EXERCISE INSTRUCTIONS>
Can you print the data exactly and leave out each image?

Stored records
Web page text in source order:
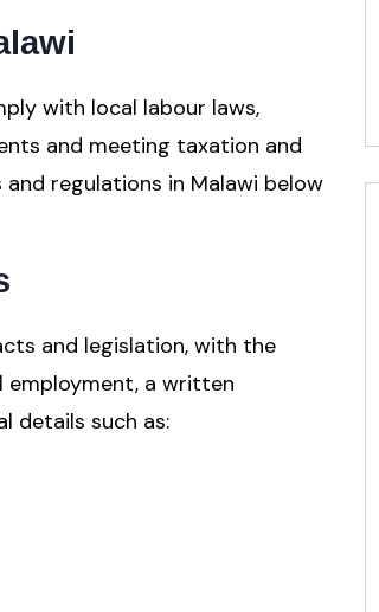
with local labour laws,
and meeting taxation and
regulations in Malawi below
and legislation, with the
employment, a written
details such as:
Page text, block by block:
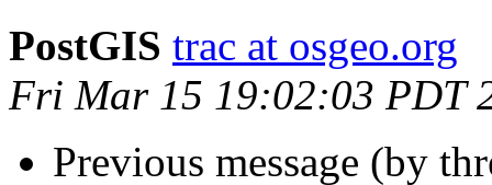
PostGIS trac at osgeo.org
Fri Mar 15 19:02:03 PDT
Previous message (by
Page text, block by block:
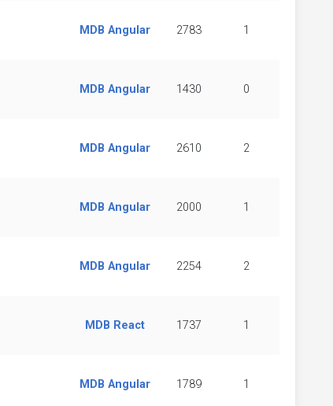
MDB Angular 2783 1
MDB Angular 1430 0
MDB Angular 2610 2
MDB Angular 2000 1
MDB Angular 2254 2
MDB React 1737 1
MDB Angular 1789 1
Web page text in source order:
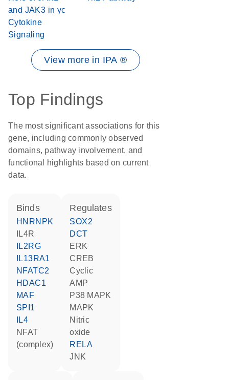
and JAK3 in γc
Cytokine
Signaling
View more in IPA ®
Top Findings
The most significant associations for this
gene, including commonly observed
domains, pathway involvement, and
functional highlights based on current
data.
binds
HNRNPK
IL4R
IL2RG
IL13RA1
NFATC2
HDAC1
MAF
SPI1
IL4
NFAT
(complex)
regulates
SOX2
DCT
ERK
CREB
cyclic
AMP
p38 MAPK
MAPK
nitric
oxide
RELA
JNK
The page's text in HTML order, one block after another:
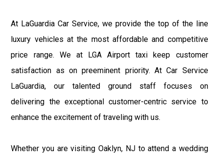
At LaGuardia Car Service, we provide the top of the line
luxury vehicles at the most affordable and competitive
price range. We at LGA Airport taxi keep customer
satisfaction as on preeminent priority. At Car Service
LaGuardia, our talented ground staff focuses on
delivering the exceptional customer-centric service to
enhance the excitement of traveling with us.
Whether you are visiting Oaklyn, NJ to attend a wedding
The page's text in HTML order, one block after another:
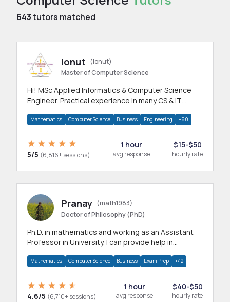
643tutors matched
Ionut
(ionut)
Master of Computer Science
Hi! MSc Applied Informatics & Computer Science
Engineer. Practical experience in many CS & IT
Mathematics Computer Science Business Engineering +60
5/5 (6,816+ sessions)
1 hour
avg response
$15-$50
hourly rate
Pranay (math1983)
Doctor of Philosophy (PhD)
Ph.D. in mathematics and working as an Assistant
Professor in University. I can provide help in
Mathematics Computer Science Business Exam Prep +42
4.6/5 (6,710+ sessions)
1 hour
avg response
$40-$50
hourly rate
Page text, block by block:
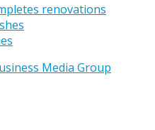
renovations
Media Group
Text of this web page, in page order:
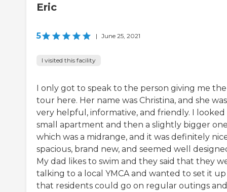
Eric
5 | June 25, 2021
I visited this facility
I only got to speak to the person giving me the
tour here. Her name was Christina, and she was
very helpful, informative, and friendly. I looked
small apartment and then a slightly bigger
which was a midrange, and it was definitely
spacious, brand new, and seemed well
My dad likes to swim and they said that they
talking to a local YMCA and wanted to set it up
that residents could go on regular outings and
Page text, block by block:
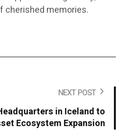
cherished memories.
NEXT POST
in Iceland to
Ecosystem Expansion
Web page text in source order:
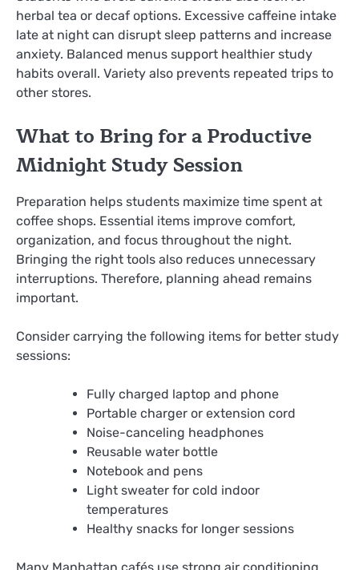
herbal tea or decaf options. Excessive caffeine intake
late at night can disrupt sleep patterns and increase
anxiety. Balanced menus support healthier study
habits overall. Variety also prevents repeated trips to
other stores.
What to Bring for a Productive
Midnight Study Session
Preparation helps students maximize time spent at
coffee shops. Essential items improve comfort,
organization, and focus throughout the night.
Bringing the right tools also reduces unnecessary
interruptions. Therefore, planning ahead remains
important.
Consider carrying the following items for better study
sessions:
Fully charged laptop and phone
Portable charger or extension cord
Noise-canceling headphones
Reusable water bottle
Notebook and pens
Light sweater for cold indoor
temperatures
Healthy snacks for longer sessions
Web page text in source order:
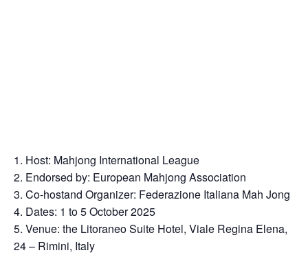
Host: Mahjong International League
Endorsed by: European Mahjong Association
Co-hostand Organizer: Federazione Italiana Mah Jong
Dates: 1 to 5 October 2025
Venue: the Litoraneo Suite Hotel, Viale Regina Elena,
24 – Rimini, Italy
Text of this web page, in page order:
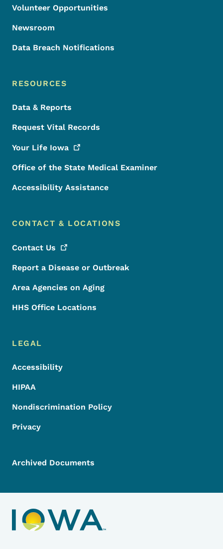
Volunteer Opportunities
Newsroom
Data Breach Notifications
RESOURCES
Data & Reports
Request Vital Records
Your Life Iowa
Office of the State Medical Examiner
Accessibility Assistance
CONTACT & LOCATIONS
Contact Us
Report a Disease or Outbreak
Area Agencies on Aging
HHS Office Locations
LEGAL
Accessibility
HIPAA
Nondiscrimination Policy
Privacy
Archived Documents
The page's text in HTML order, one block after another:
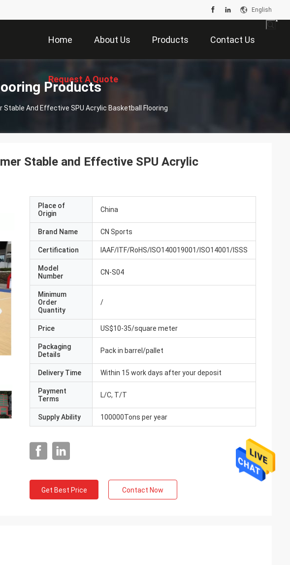
English
Home About Us Products Contact Us
Request A Quote
Products
Stable And Effective SPU Acrylic Basketball Flooring
Stable and Effective SPU Acrylic
Place of
Origin
China
Brand Name CN Sports
Certification IAAF/ITF/RoHS/ISO140019001/ISO14001/ISSS
Model
Number
CN-S04
Minimum
Order
Quantity
/
Price US$10-35/square meter
Packaging
Details
Pack in barrel/pallet
Delivery Time Within 15 work days after your deposit
Payment
Terms
L/C, T/T
Supply Ability 100000Tons per year
Get Best Price Contact Now
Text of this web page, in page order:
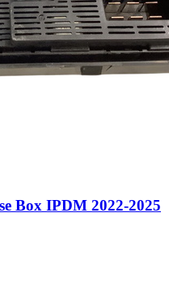
Box IPDM 2022-2025
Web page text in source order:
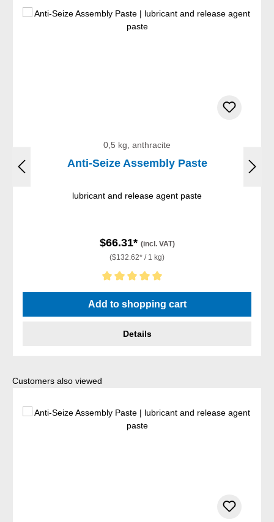
0,5 kg, anthracite
Anti-Seize Assembly Paste
lubricant and release agent paste
$66.31* (incl. VAT)
($132.62* / 1 kg)
Average rating of 5 out of 5 stars
Add to shopping cart
Details
Skip product gallery
Customers also viewed
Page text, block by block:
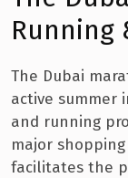
Running
The Dubai
active summer
and running
major
facilitates the
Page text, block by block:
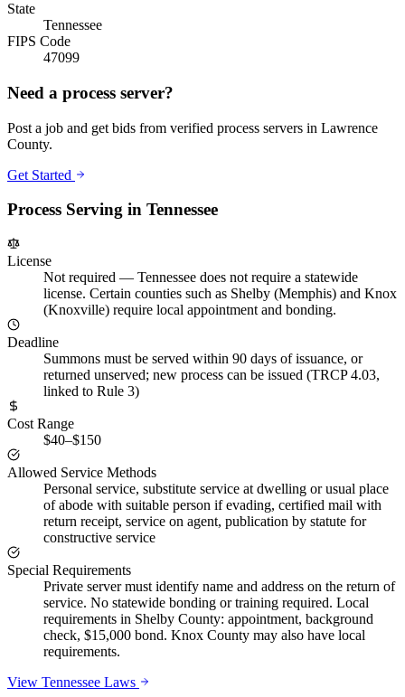
State
Tennessee
FIPS Code
47099
Need a process server?
Post a job and get bids from verified process servers in Lawrence
County.
Get Started
Process Serving in Tennessee
License
Not required — Tennessee does not require a statewide
license. Certain counties such as Shelby (Memphis) and Knox
(Knoxville) require local appointment and bonding.
Deadline
Summons must be served within 90 days of issuance, or
returned unserved; new process can be issued (TRCP 4.03,
linked to Rule 3)
Cost Range
$40–$150
Allowed Service Methods
Personal service, substitute service at dwelling or usual place
of abode with suitable person if evading, certified mail with
return receipt, service on agent, publication by statute for
constructive service
Special Requirements
Private server must identify name and address on the return of
service. No statewide bonding or training required. Local
requirements in Shelby County: appointment, background
check, $15,000 bond. Knox County may also have local
requirements.
View Tennessee Laws
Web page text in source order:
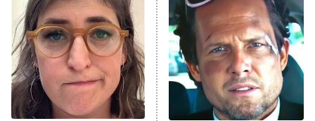
READ MORE
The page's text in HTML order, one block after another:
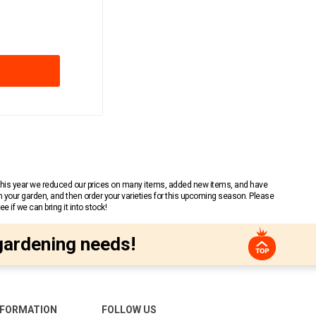
year we reduced our prices on many items, added new items, and have
garden, and then order your varieties for this upcoming season. Please
if we can bring it into stock!
needs!
FOLLOW US
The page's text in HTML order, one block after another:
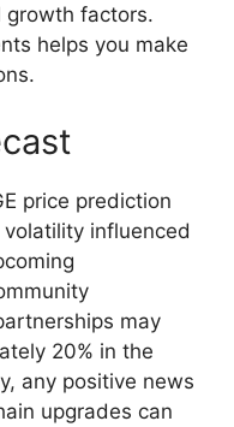
growth factors.
helps you make
price prediction
influenced
may
20% in the
any positive news
upgrades can
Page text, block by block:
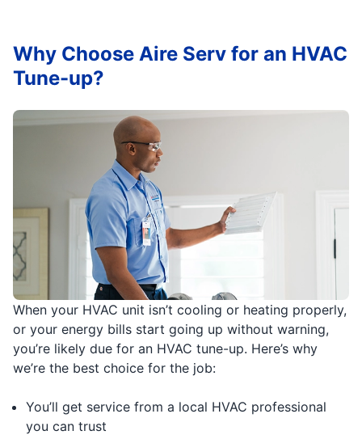
When your HVAC unit isn’t cooling or heating properly,
or your energy bills start going up without warning,
you’re likely due for an HVAC tune-up. Here’s why
we’re the best choice for the job:
You’ll get service from a local HVAC professional
you can trust
Why Choose Aire Serv for an HVAC
Tune-up?
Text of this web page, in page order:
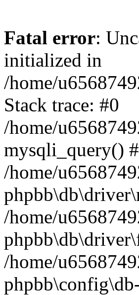
Fatal error:
initialized in
/home/
Stack trace: #0
/home/
mysqli_query()
/home/
/home/
/home/
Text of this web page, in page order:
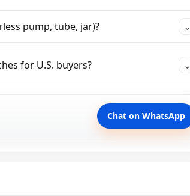
pump, tube, jar)? ⌄
for U.S. buyers? ⌄
Chat on WhatsApp
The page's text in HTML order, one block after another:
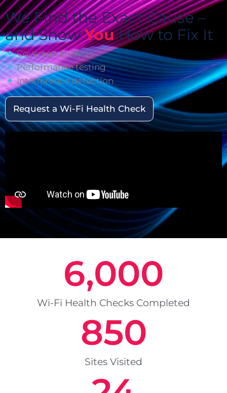
We Find the Exact Cause –
and ShowYouHow to Fix It
Coverage analysis
Performance testing
Interference detection
Request a Wi-Fi Health Check
Wi-Fi Health Checks Completed
6,000
Sites Visited
850
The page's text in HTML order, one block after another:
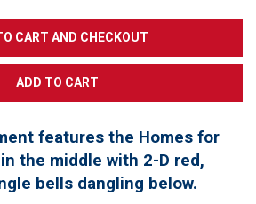
features the Homes for
the middle with 2-D red,
bells dangling below.
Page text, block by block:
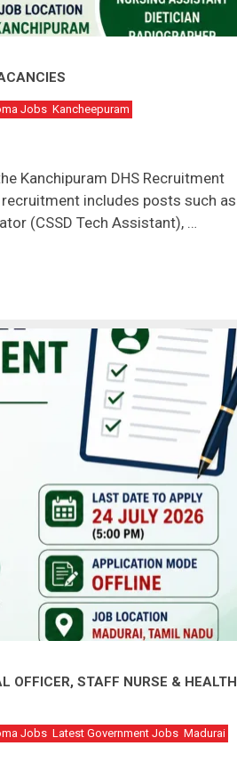
Jobs Kancheepuram
Kanchipuram DHS Recruitment
includes posts such as
(CSSD Tech Assistant), …
OFFICER, STAFF NURSE & HEALTH
Jobs Latest Government Jobs Madurai
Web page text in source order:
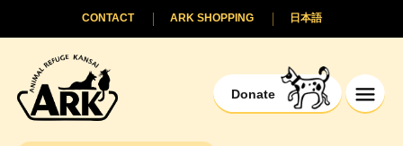
Donate
日本語
ARK SHOPPING
CONTACT
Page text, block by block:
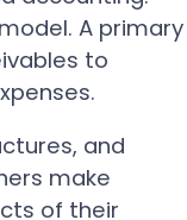
A primary
to
and
make
of their
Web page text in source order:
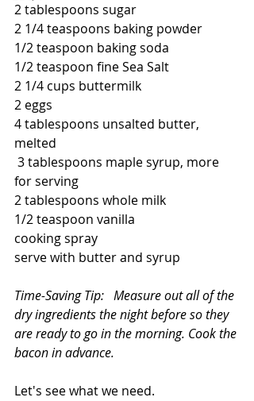
2 tablespoons sugar
2 1/4 teaspoons baking powder
1/2 teaspoon baking soda
1/2 teaspoon fine Sea Salt
2 1/4 cups buttermilk
2 eggs
4 tablespoons unsalted butter,
melted
for serving
2 tablespoons whole milk
1/2 teaspoon vanilla
cooking spray
serve with butter and syrup
Time-Saving Tip:   Measure out all of the
dry ingredients the night before so they
are ready to go in the morning. Cook the
bacon in advance.
Let's see what we need.
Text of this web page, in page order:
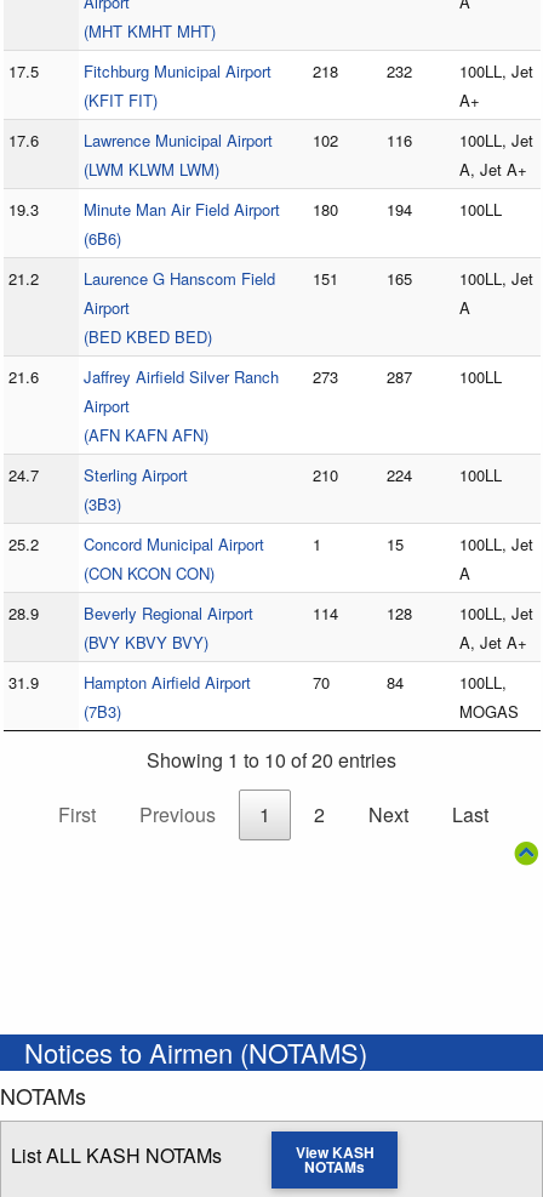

SOLUTION>
Web page text in source order:
with local labour laws,
and meeting taxation and
regulations in Malawi below
and legislation, with the
employment, a written
details such as:
Page text, block by block:
PostGIS trac at osgeo.org
Fri Mar 15 19:02:03 PDT
Previous message (by
Page text, block by block:
MDB Angular 2783 1
MDB Angular 1430 0
MDB Angular 2610 2
MDB Angular 2000 1
MDB Angular 2254 2
MDB React 1737 1
MDB Angular 1789 1
Web page text in source order:
and JAK3 in γc
Cytokine
Signaling
View more in IPA ®
Top Findings
The most significant associations for this
gene, including commonly observed
domains, pathway involvement, and
functional highlights based on current
data.
binds
HNRNPK
IL4R
IL2RG
IL13RA1
NFATC2
HDAC1
MAF
SPI1
IL4
NFAT
(complex)
regulates
SOX2
DCT
ERK
CREB
cyclic
AMP
p38 MAPK
MAPK
nitric
oxide
RELA
JNK
The page's text in HTML order, one block after another:
At LaGuardia Car Service, we provide the top of the line
luxury vehicles at the most affordable and competitive
price range. We at LGA Airport taxi keep customer
satisfaction as on preeminent priority. At Car Service
LaGuardia, our talented ground staff focuses on
delivering the exceptional customer-centric service to
enhance the excitement of traveling with us.
Whether you are visiting Oaklyn, NJ to attend a wedding
The page's text in HTML order, one block after another:
643tutors matched
Ionut
(ionut)
Master of Computer Science
Hi! MSc Applied Informatics & Computer Science
Engineer. Practical experience in many CS & IT
Mathematics Computer Science Business Engineering +60
5/5 (6,816+ sessions)
1 hour
avg response
$15-$50
hourly rate
Pranay (math1983)
Doctor of Philosophy (PhD)
Ph.D. in mathematics and working as an Assistant
Professor in University. I can provide help in
Mathematics Computer Science Business Exam Prep +42
4.6/5 (6,710+ sessions)
1 hour
avg response
$40-$50
hourly rate
Page text, block by block:
renovations
Media Group
Text of this web page, in page order:
Eric
5 | June 25, 2021
I visited this facility
I only got to speak to the person giving me the
tour here. Her name was Christina, and she was
very helpful, informative, and friendly. I looked
small apartment and then a slightly bigger
which was a midrange, and it was definitely
spacious, brand new, and seemed well
My dad likes to swim and they said that they
talking to a local YMCA and wanted to set it up
that residents could go on regular outings and
Page text, block by block:
cherished memories.
NEXT POST
in Iceland to
Ecosystem Expansion
Web page text in source order:
herbal tea or decaf options. Excessive caffeine intake
late at night can disrupt sleep patterns and increase
anxiety. Balanced menus support healthier study
habits overall. Variety also prevents repeated trips to
other stores.
What to Bring for a Productive
Midnight Study Session
Preparation helps students maximize time spent at
coffee shops. Essential items improve comfort,
organization, and focus throughout the night.
Bringing the right tools also reduces unnecessary
interruptions. Therefore, planning ahead remains
important.
Consider carrying the following items for better study
sessions:
Fully charged laptop and phone
Portable charger or extension cord
Noise-canceling headphones
Reusable water bottle
Notebook and pens
Light sweater for cold indoor
temperatures
Healthy snacks for longer sessions
Web page text in source order:
Host: Mahjong International League
Endorsed by: European Mahjong Association
Co-hostand Organizer: Federazione Italiana Mah Jong
Dates: 1 to 5 October 2025
Venue: the Litoraneo Suite Hotel, Viale Regina Elena,
24 – Rimini, Italy
Text of this web page, in page order:
Volunteer Opportunities
Newsroom
Data Breach Notifications
RESOURCES
Data & Reports
Request Vital Records
Your Life Iowa
Office of the State Medical Examiner
Accessibility Assistance
CONTACT & LOCATIONS
Contact Us
Report a Disease or Outbreak
Area Agencies on Aging
HHS Office Locations
LEGAL
Accessibility
HIPAA
Nondiscrimination Policy
Privacy
Archived Documents
The page's text in HTML order, one block after another:
English
Home About Us Products Contact Us
Request A Quote
Products
Stable And Effective SPU Acrylic Basketball Flooring
Stable and Effective SPU Acrylic
Place of
Origin
China
Brand Name CN Sports
Certification IAAF/ITF/RoHS/ISO140019001/ISO14001/ISSS
Model
Number
CN-S04
Minimum
Order
Quantity
/
Price US$10-35/square meter
Packaging
Details
Pack in barrel/pallet
Delivery Time Within 15 work days after your deposit
Payment
Terms
L/C, T/T
Supply Ability 100000Tons per year
Get Best Price Contact Now
Text of this web page, in page order:
Box IPDM 2022-2025
Web page text in source order:
0,5 kg, anthracite
Anti-Seize Assembly Paste
lubricant and release agent paste
$66.31* (incl. VAT)
($132.62* / 1 kg)
Average rating of 5 out of 5 stars
Add to shopping cart
Details
Skip product gallery
Customers also viewed
Page text, block by block:
Running
The Dubai
active summer
and running
major
facilitates the
Page text, block by block:
State
Tennessee
FIPS Code
47099
Need a process server?
Post a job and get bids from verified process servers in Lawrence
County.
Get Started
Process Serving in Tennessee
License
Not required — Tennessee does not require a statewide
license. Certain counties such as Shelby (Memphis) and Knox
(Knoxville) require local appointment and bonding.
Deadline
Summons must be served within 90 days of issuance, or
returned unserved; new process can be issued (TRCP 4.03,
linked to Rule 3)
Cost Range
$40–$150
Allowed Service Methods
Personal service, substitute service at dwelling or usual place
of abode with suitable person if evading, certified mail with
return receipt, service on agent, publication by statute for
constructive service
Special Requirements
Private server must identify name and address on the return of
service. No statewide bonding or training required. Local
requirements in Shelby County: appointment, background
check, $15,000 bond. Knox County may also have local
requirements.
View Tennessee Laws
Web page text in source order:
READ MORE
The page's text in HTML order, one block after another:
year we reduced our prices on many items, added new items, and have
garden, and then order your varieties for this upcoming season. Please
if we can bring it into stock!
needs!
FOLLOW US
The page's text in HTML order, one block after another:
growth factors.
helps you make
price prediction
influenced
may
20% in the
any positive news
upgrades can
Page text, block by block:
When your HVAC unit isn’t cooling or heating properly,
or your energy bills start going up without warning,
you’re likely due for an HVAC tune-up. Here’s why
we’re the best choice for the job:
You’ll get service from a local HVAC professional
you can trust
Why Choose Aire Serv for an HVAC
Tune-up?
Text of this web page, in page order:
Fatal error:
initialized in
/home/
Stack trace: #0
/home/
mysqli_query()
/home/
/home/
/home/
Text of this web page, in page order:
pump, tube, jar)? ⌄
for U.S. buyers? ⌄
Chat on WhatsApp
The page's text in HTML order, one block after another:
We Find the Exact Cause –
and ShowYouHow to Fix It
Coverage analysis
Performance testing
Interference detection
Request a Wi-Fi Health Check
Wi-Fi Health Checks Completed
6,000
Sites Visited
850
The page's text in HTML order, one block after another:
features the Homes for
the middle with 2-D red,
bells dangling below.
Page text, block by block:
Jobs Kancheepuram
Kanchipuram DHS Recruitment
includes posts such as
(CSSD Tech Assistant), …
OFFICER, STAFF NURSE & HEALTH
Jobs Latest Government Jobs Madurai
Web page text in source order:
Donate
日本語
ARK SHOPPING
CONTACT
Page text, block by block:
A primary
to
and
make
of their
Web page text in source order:
2 tablespoons sugar
2 1/4 teaspoons baking powder
1/2 teaspoon baking soda
1/2 teaspoon fine Sea Salt
2 1/4 cups buttermilk
2 eggs
4 tablespoons unsalted butter,
melted
for serving
2 tablespoons whole milk
1/2 teaspoon vanilla
cooking spray
serve with butter and syrup
Time-Saving Tip:   Measure out all of the
dry ingredients the night before so they
are ready to go in the morning. Cook the
bacon in advance.
Let's see what we need.
Text of this web page, in page order:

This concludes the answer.